What is expected: Leaving out every picture, copy the lines of the data exactly, from the first through the line containing "120# 80 120".

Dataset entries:
========================
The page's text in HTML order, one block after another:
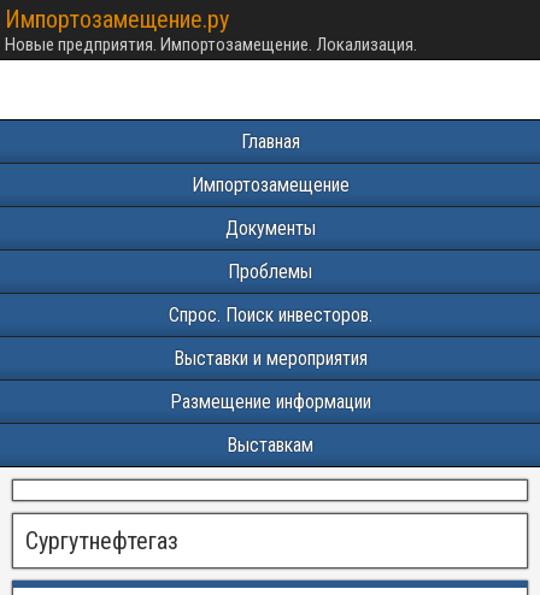
Импортозамещение.ру
Новые предприятия. Импортозамещение. Локализация.
Главная
Импортозамещение
Документы
Проблемы
Спрос. Поиск инвесторов.
Выставки и мероприятия
Размещение информации
Выставкам
Сургутнефтегаз
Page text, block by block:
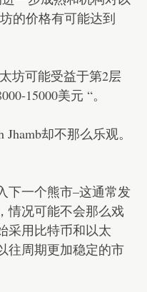
的价格有可能达到
坊可能受益于第2层
15000美元 “。
Jhamb却不那么乐观。
下一个熊市–这通常发
情况可能不会那么戏
采用比特币和以太
往周期更加稳定的市
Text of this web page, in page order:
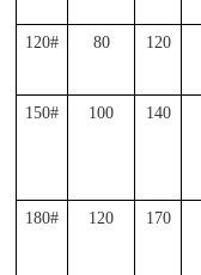
120# 80 120
150# 100 140
180# 120 170
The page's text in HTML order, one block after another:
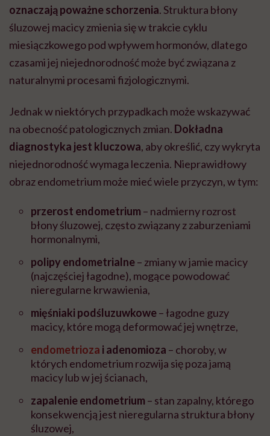
oznaczają poważne schorzenia. Struktura błony
śluzowej macicy zmienia się w trakcie cyklu
miesiączkowego pod wpływem hormonów, dlatego
czasami jej niejednorodność może być związana z
naturalnymi procesami fizjologicznymi.
Jednak w niektórych przypadkach może wskazywać
na obecność patologicznych zmian. Dokładna
diagnostyka jest kluczowa, aby określić, czy wykryta
niejednorodność wymaga leczenia. Nieprawidłowy
obraz endometrium może mieć wiele przyczyn, w tym:
przerost endometrium – nadmierny rozrost
błony śluzowej, często związany z zaburzeniami
hormonalnymi,
polipy endometrialne– zmiany w jamie macicy
(najczęściej łagodne), mogące powodować
nieregularne krwawienia,
mięśniaki podśluzuwkowe– łagodne guzy
macicy, które mogą deformować jej wnętrze,
endometrioza i adenomioza – choroby, w
których endometrium rozwija się poza jamą
macicy lub w jej ścianach,
zapalenie endometrium – stan zapalny, którego
konsekwencją jest nieregularna struktura błony
śluzowej,
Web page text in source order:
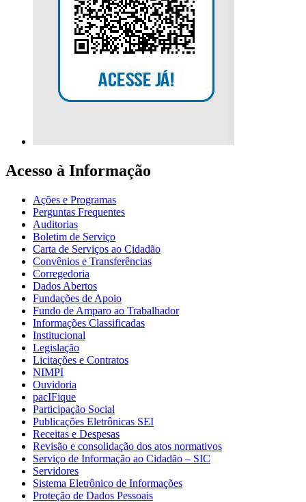
Acesso à Informação
Ações e Programas
Perguntas Frequentes
Auditorias
Boletim de Serviço
Carta de Serviços ao Cidadão
Convênios e Transferências
Corregedoria
Dados Abertos
Fundações de Apoio
Fundo de Amparo ao Trabalhador
Informações Classificadas
Institucional
Legislação
Licitações e Contratos
NIMPI
Ouvidoria
pacIFique
Participação Social
Publicações Eletrônicas SEI
Receitas e Despesas
Revisão e consolidação dos atos normativos
Serviço de Informação ao Cidadão – SIC
Servidores
Sistema Eletrônico de Informações
Proteção de Dados Pessoais
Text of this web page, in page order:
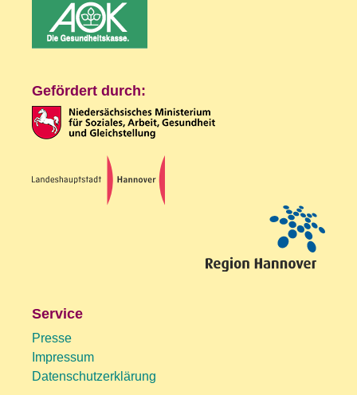
Gefördert durch:
Service
Presse
Impressum
Datenschutzerklärung
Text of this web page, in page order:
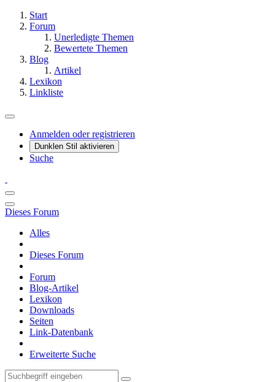
Start
Forum
Unerledigte Themen
Bewertete Themen
Blog
Artikel
Lexikon
Linkliste
Anmelden oder registrieren
Dunklen Stil aktivieren
Suche
Dieses Forum
Alles
Dieses Forum
Forum
Blog-Artikel
Lexikon
Downloads
Seiten
Link-Datenbank
Erweiterte Suche
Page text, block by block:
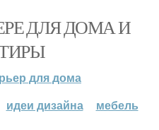
ДЛЯ ДОМА И
для дома
идеи дизайна мебель
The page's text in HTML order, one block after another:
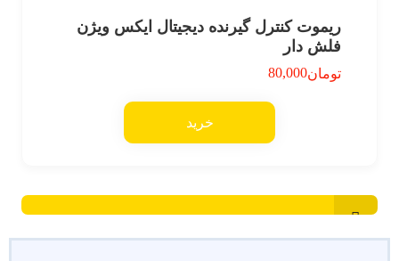
ریموت کنترل گیرنده دیجیتال ایکس ویژن
فلش دار
تومان80,000
خرید
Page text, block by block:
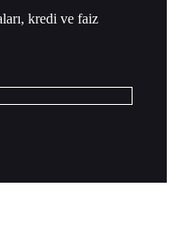
kredi ve faiz
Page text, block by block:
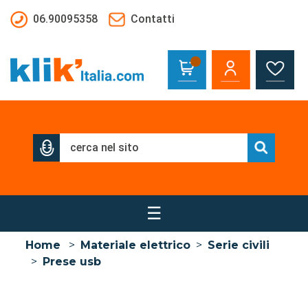
06.90095358
Contatti
☰
Home > Materiale elettrico > Serie civili
> Prese usb
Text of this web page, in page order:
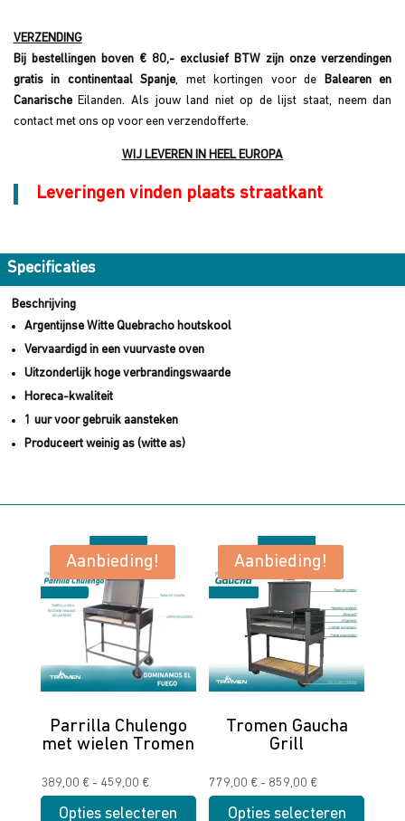
VERZENDING
Bij bestellingen boven € 80,- exclusief BTW zijn onze verzendingen
gratis in continentaal Spanje, met kortingen voor de Balearen en
CanarischeEilanden. Als jouw land niet op de lijst staat, neem dan
contact met ons op voor een verzendofferte.
WIJ LEVEREN IN HEEL EUROPA
Leveringen vinden plaats straatkant
Specificaties
Beschrijving
Argentijnse Witte Quebracho houtskool
Vervaardigd in een vuurvaste oven
Uitzonderlijk hoge verbrandingswaarde
Horeca-kwaliteit
1 uur voor gebruik aansteken
Produceert weinig as (witte as)
Aanbieding!
Parrilla Chulengo
met wielen Tromen
389,00 € - 459,00 €Prijsklasse:
Opties selecteren
Aanbieding!
Tromen Gaucha
Grill
779,00 € - 859,00 €
Opties selecteren
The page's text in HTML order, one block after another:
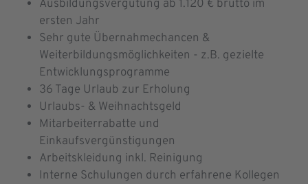
Ausbildungsvergütung ab 1.120 € brutto im
ersten Jahr
Sehr gute Übernahmechancen &
Weiterbildungsmöglichkeiten - z.B. gezielte
Entwicklungsprogramme
36 Tage Urlaub zur Erholung
Urlaubs- & Weihnachtsgeld
Mitarbeiterrabatte und
Einkaufsvergünstigungen
Arbeitskleidung inkl. Reinigung
Interne Schulungen durch erfahrene Kollegen
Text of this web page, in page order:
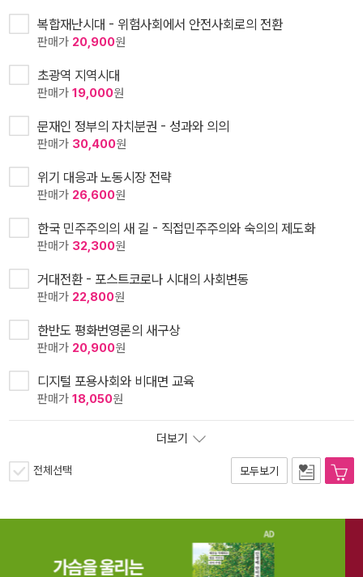
복합재난시대 - 위험사회에서 안전사회로의 전환
판매가 20,900원
초광역 지역시대
판매가 19,000원
문재인 정부의 자치분권 - 성과와 의의
판매가 30,400원
위기 대응과 노동시장 전략
판매가 26,600원
한국 민주주의의 새 길 - 직접민주주의와 숙의의 제도화
판매가 32,300원
거대전환 - 포스트코로나 시대의 사회변동
판매가 22,800원
한반도 평화번영론의 새구상
판매가 20,900원
디지털 포용사회와 비대면 교육
판매가 18,050원
더보기
전체선택 모두보기
========================
Written solution:
The page's text in HTML order, one block after another:
Импортозамещение.ру
Новые предприятия. Импортозамещение. Локализация.
Главная
Импортозамещение
Документы
Проблемы
Спрос. Поиск инвесторов.
Выставки и мероприятия
Размещение информации
Выставкам
Сургутнефтегаз
Page text, block by block:
的价格有可能达到
坊可能受益于第2层
15000美元 “。
Jhamb却不那么乐观。
下一个熊市–这通常发
情况可能不会那么戏
采用比特币和以太
往周期更加稳定的市
Text of this web page, in page order:
120# 80 120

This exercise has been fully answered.